Exactly the lines below, starting with the one containing "6 Como esse" and going on through the one containing "Start a worker", must be reproduced, both ends included, and no pictures with them.
********
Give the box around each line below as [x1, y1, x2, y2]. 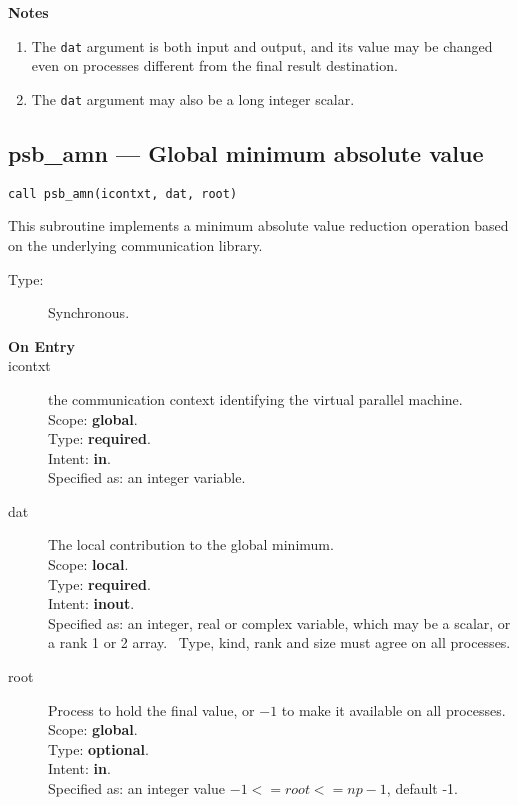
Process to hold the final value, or [48, 699, 255, 720]
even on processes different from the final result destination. [31, 55, 398, 76]
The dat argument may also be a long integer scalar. [31, 88, 355, 109]
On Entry [8, 335, 75, 356]
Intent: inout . [48, 593, 135, 614]
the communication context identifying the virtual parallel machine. [48, 388, 463, 409]
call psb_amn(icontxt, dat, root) [8, 186, 238, 201]
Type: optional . [48, 738, 149, 759]
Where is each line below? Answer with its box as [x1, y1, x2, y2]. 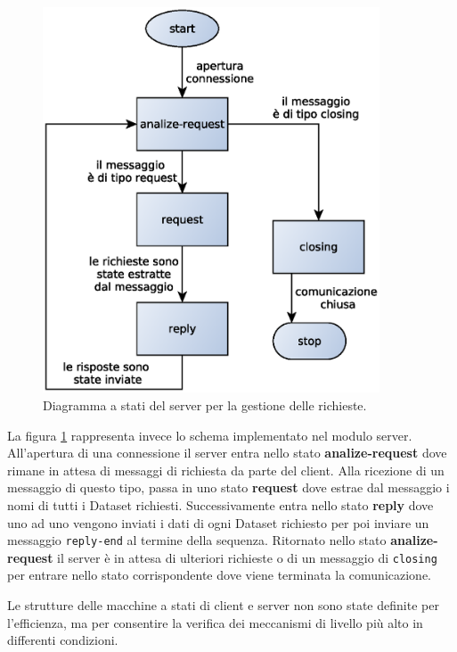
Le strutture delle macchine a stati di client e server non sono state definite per [7, 596, 439, 615]
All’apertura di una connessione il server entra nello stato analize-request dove [7, 443, 447, 462]
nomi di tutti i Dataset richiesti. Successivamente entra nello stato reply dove [7, 495, 434, 514]
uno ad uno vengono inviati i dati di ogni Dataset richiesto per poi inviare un [7, 513, 429, 532]
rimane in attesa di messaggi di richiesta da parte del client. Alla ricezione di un [7, 460, 445, 479]
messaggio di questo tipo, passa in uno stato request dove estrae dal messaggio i [7, 478, 450, 497]
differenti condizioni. [7, 631, 118, 649]
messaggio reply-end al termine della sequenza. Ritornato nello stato [7, 531, 387, 549]
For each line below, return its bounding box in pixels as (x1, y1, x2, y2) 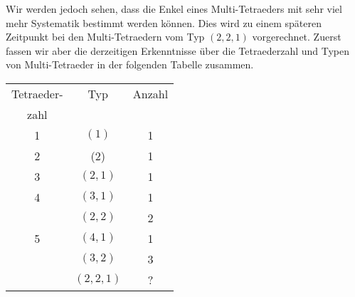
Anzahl (132, 85, 169, 102)
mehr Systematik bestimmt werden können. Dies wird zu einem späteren (6, 15, 322, 30)
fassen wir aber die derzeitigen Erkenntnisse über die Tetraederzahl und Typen (6, 43, 350, 58)
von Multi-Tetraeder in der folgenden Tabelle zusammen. (6, 57, 254, 72)
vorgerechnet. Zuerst (252, 29, 341, 44)
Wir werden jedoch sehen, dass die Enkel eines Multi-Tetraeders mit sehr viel (6, 1, 342, 16)
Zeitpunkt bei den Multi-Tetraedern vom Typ (6, 29, 205, 44)
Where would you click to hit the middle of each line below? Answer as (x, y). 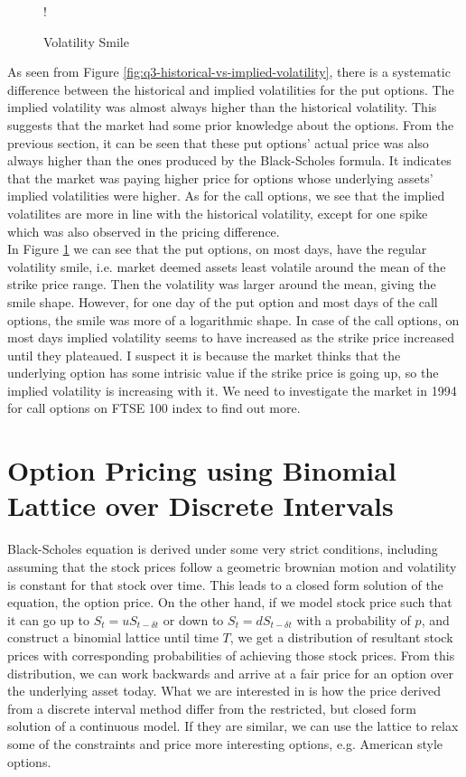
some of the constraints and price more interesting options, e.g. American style (225, 743)
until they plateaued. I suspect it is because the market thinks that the (204, 355)
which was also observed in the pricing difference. (144, 231)
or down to (193, 619)
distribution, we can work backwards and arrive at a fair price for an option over (231, 673)
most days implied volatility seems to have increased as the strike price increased (231, 337)
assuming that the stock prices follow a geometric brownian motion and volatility (232, 566)
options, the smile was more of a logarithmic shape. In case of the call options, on (233, 319)
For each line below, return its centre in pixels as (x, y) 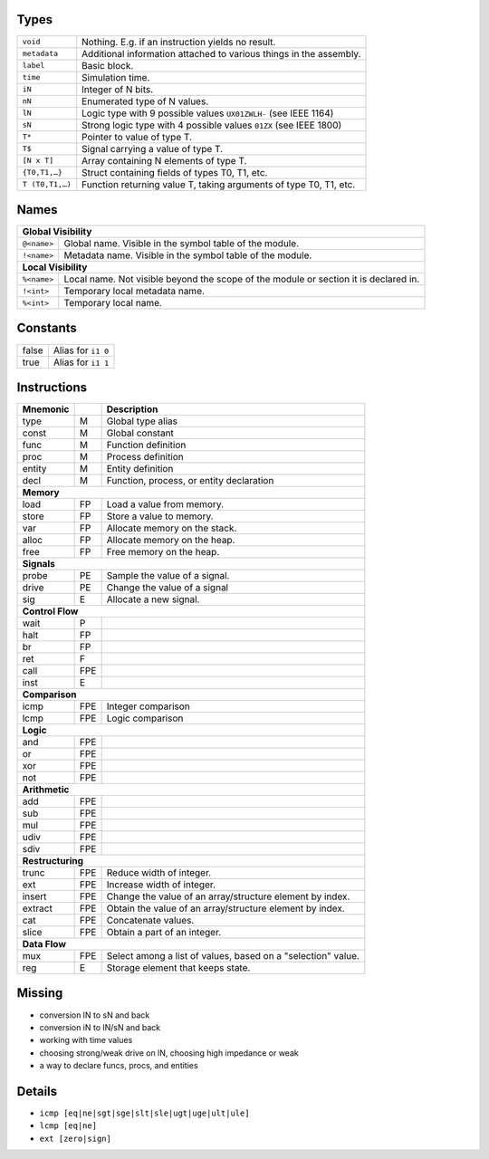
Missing (40, 993)
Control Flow (50, 611)
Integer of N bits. (118, 89)
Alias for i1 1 (81, 362)
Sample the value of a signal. (168, 576)
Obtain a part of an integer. (164, 933)
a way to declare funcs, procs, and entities (119, 1066)
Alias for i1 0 (81, 350)
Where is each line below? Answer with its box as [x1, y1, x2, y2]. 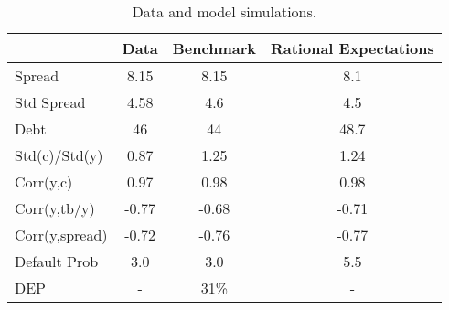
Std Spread [15, 91, 86, 112]
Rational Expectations [270, 37, 434, 59]
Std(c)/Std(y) [15, 144, 103, 166]
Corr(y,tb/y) [15, 198, 95, 219]
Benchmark [172, 37, 256, 59]
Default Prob [15, 251, 99, 272]
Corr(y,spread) [15, 224, 108, 245]
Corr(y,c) [15, 171, 73, 192]
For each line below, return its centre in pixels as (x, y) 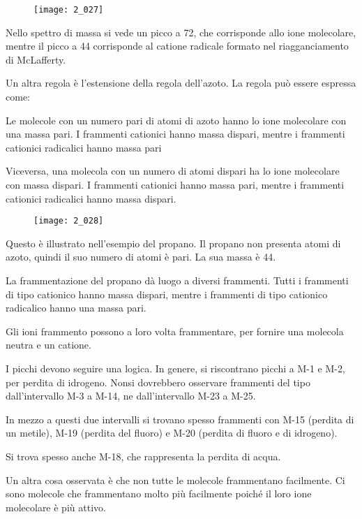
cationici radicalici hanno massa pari (84, 147)
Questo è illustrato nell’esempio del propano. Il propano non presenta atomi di (173, 243)
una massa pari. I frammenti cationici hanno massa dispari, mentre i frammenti (175, 134)
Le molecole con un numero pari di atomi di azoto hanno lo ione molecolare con (176, 120)
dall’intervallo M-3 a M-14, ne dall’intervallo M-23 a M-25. (131, 396)
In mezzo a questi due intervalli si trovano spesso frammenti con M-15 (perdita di (180, 419)
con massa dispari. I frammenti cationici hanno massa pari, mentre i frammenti (175, 184)
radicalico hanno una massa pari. (76, 308)
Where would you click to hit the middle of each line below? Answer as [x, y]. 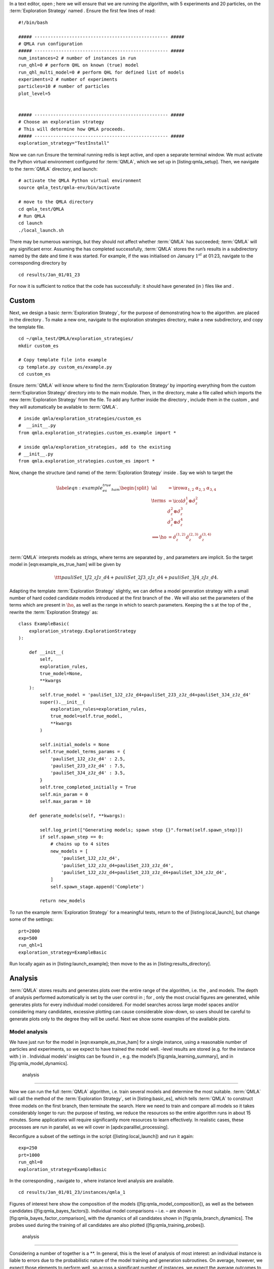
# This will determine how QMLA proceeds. [72, 129]
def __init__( [46, 652]
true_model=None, [61, 673]
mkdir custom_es [39, 346]
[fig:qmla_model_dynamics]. [39, 1063]
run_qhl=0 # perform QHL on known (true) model [79, 65]
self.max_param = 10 [65, 801]
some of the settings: [32, 919]
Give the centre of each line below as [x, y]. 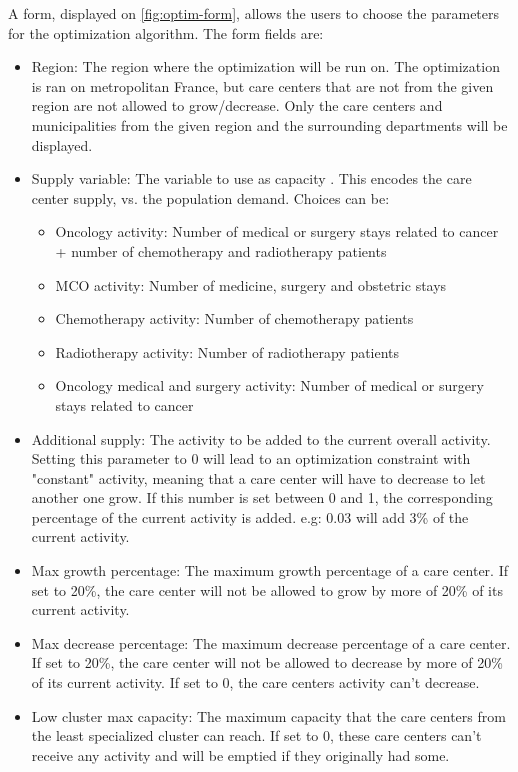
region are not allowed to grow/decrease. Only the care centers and [237, 105]
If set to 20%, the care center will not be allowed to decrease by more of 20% [267, 662]
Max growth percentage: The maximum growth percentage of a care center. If [269, 570]
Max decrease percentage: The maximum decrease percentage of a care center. [271, 642]
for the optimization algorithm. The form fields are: [166, 32]
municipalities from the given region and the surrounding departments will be [269, 124]
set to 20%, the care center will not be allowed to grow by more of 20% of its [267, 589]
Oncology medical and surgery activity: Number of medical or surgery [269, 385]
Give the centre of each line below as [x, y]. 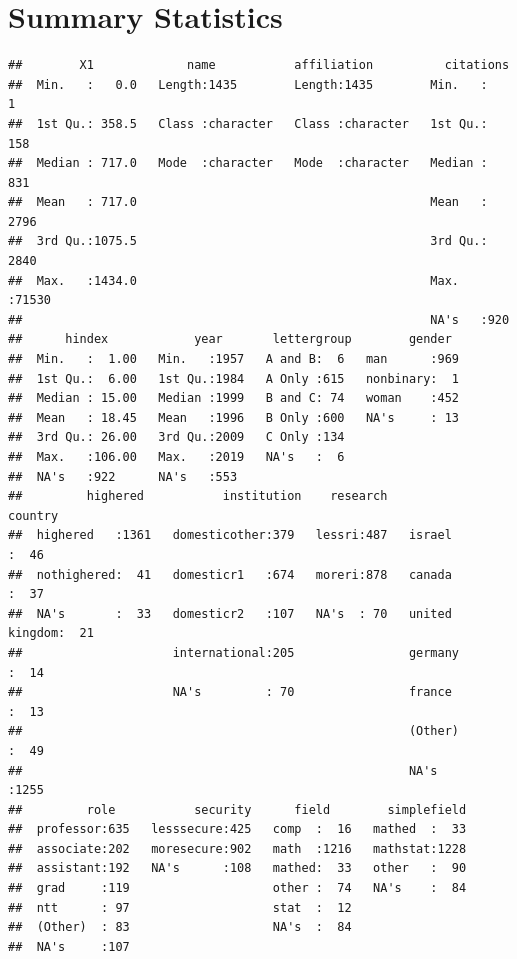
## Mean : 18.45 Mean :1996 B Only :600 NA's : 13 [234, 417]
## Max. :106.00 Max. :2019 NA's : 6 [176, 457]
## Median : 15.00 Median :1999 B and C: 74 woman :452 [234, 398]
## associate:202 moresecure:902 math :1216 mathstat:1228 [237, 848]
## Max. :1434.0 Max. [234, 280]
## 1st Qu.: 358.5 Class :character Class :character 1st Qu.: [248, 123]
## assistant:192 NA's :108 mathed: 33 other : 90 [237, 868]
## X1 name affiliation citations [259, 65]
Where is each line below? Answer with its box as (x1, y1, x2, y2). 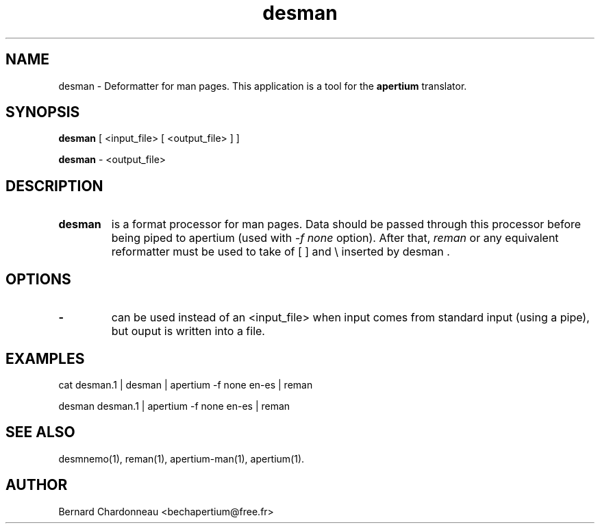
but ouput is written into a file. (111, 324, 265, 339)
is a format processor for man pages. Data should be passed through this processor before (111, 217, 582, 232)
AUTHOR (5, 476, 68, 494)
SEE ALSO (5, 423, 75, 441)
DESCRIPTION (5, 177, 103, 195)
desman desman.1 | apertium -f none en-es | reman (58, 399, 290, 412)
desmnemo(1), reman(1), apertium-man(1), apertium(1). (58, 452, 305, 465)
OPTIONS (5, 270, 71, 288)
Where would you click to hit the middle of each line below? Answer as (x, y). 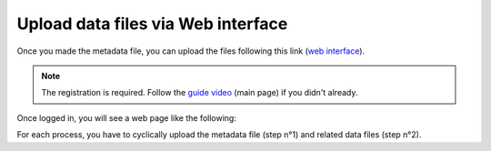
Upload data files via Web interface (152, 24)
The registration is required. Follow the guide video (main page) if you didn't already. (200, 93)
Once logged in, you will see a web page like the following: (126, 117)
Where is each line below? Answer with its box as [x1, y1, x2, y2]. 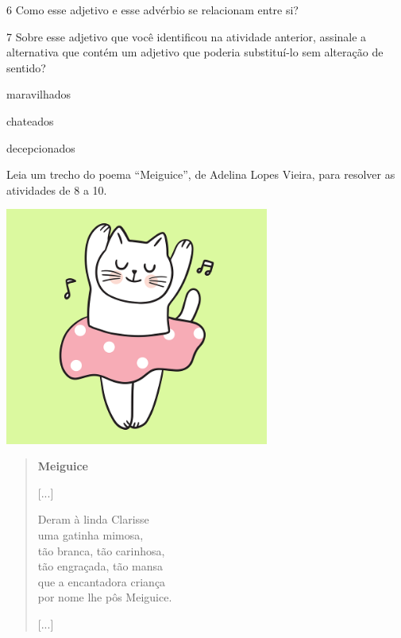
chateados [6, 112, 54, 129]
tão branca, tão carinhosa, [37, 542, 165, 559]
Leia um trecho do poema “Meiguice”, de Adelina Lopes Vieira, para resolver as [6, 166, 395, 183]
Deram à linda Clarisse [37, 511, 149, 528]
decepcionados [6, 139, 75, 156]
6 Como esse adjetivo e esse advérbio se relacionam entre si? [6, 2, 299, 17]
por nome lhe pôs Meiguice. [37, 589, 172, 605]
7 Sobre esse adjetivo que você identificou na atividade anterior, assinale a [6, 28, 367, 44]
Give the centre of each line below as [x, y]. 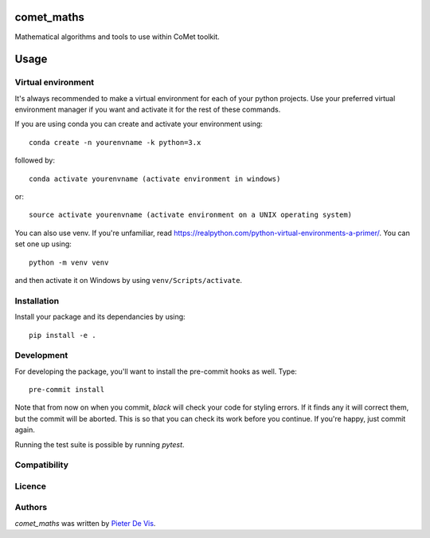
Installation [37, 300]
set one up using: [43, 244]
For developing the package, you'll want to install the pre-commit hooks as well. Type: [156, 371]
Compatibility [42, 465]
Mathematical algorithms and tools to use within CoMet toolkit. [117, 37]
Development [41, 355]
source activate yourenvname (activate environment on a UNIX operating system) [191, 215]
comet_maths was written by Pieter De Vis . [85, 523]
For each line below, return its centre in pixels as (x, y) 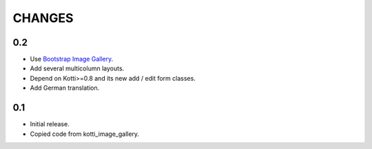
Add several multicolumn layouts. (77, 68)
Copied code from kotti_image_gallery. (85, 134)
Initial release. (50, 124)
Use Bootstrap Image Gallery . (72, 59)
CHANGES (43, 18)
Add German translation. (65, 88)
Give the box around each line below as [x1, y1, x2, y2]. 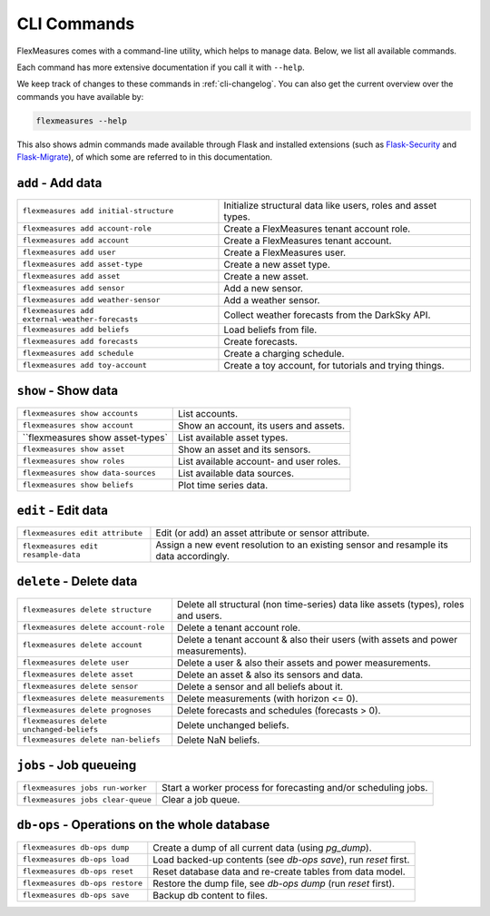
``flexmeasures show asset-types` [22, 431, 168, 444]
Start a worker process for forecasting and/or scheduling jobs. [162, 782, 428, 794]
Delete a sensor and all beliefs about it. [177, 680, 344, 693]
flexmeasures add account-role [22, 223, 152, 233]
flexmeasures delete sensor [22, 682, 139, 692]
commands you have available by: [16, 91, 144, 102]
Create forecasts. [223, 335, 299, 348]
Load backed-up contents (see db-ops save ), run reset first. [152, 853, 410, 866]
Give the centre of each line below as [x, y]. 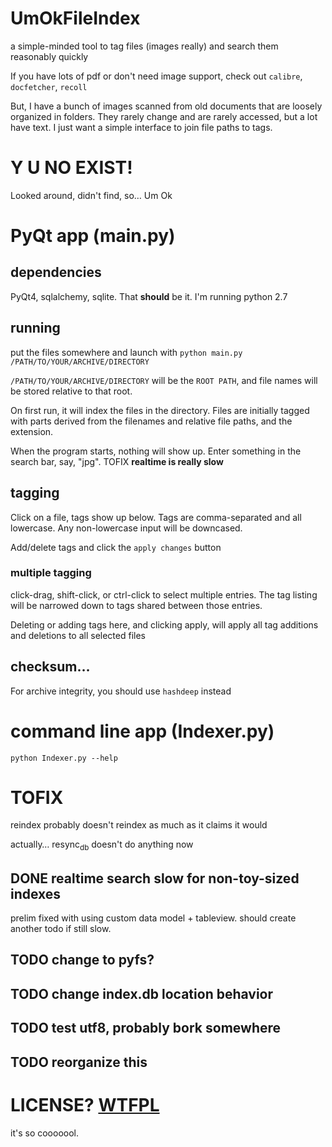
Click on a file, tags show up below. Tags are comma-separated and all [156, 517]
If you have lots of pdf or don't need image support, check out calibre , [156, 76]
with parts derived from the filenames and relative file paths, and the [151, 421]
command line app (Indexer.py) [142, 731]
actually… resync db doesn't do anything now [102, 845]
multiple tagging [51, 573]
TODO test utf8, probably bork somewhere [146, 1028]
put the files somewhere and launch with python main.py [126, 352]
********
**Written solution**
6 Como esse adjetivo e esse advérbio se relacionam entre si? [6, 2, 299, 17]
por nome lhe pôs Meiguice. [37, 589, 172, 605]
7 Sobre esse adjetivo que você identificou na atividade anterior, assinale a [6, 28, 367, 44]
Give the centre of each line below as [x, y]. 
Installation [37, 300]
set one up using: [43, 244]
For developing the package, you'll want to install the pre-commit hooks as well. Type: [156, 371]
Compatibility [42, 465]
Mathematical algorithms and tools to use within CoMet toolkit. [117, 37]
Development [41, 355]
source activate yourenvname (activate environment on a UNIX operating system) [191, 215]
comet_maths was written by Pieter De Vis . [85, 523]
For each line below, return its centre in pixels as (x, y) 
Add several multicolumn layouts. (77, 68)
Copied code from kotti_image_gallery. (85, 134)
Initial release. (50, 124)
Use Bootstrap Image Gallery . (72, 59)
CHANGES (43, 18)
Add German translation. (65, 88)
Give the box around each line below as [x1, y1, x2, y2]. 
``flexmeasures show asset-types` [22, 431, 168, 444]
Start a worker process for forecasting and/or scheduling jobs. [162, 782, 428, 794]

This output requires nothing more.